··· EXERCISE MATERIALS ···

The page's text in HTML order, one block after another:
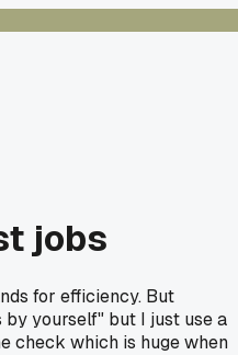
jobs
for efficiency. But
yourself" but I just use a
check which is huge when

···

ASSIGNMENT → Retype each line above exactly. Leave the images out.

COMPLETED EXERCISE →
The page's text in HTML order, one block after another:
jobs
for efficiency. But
yourself" but I just use a
check which is huge when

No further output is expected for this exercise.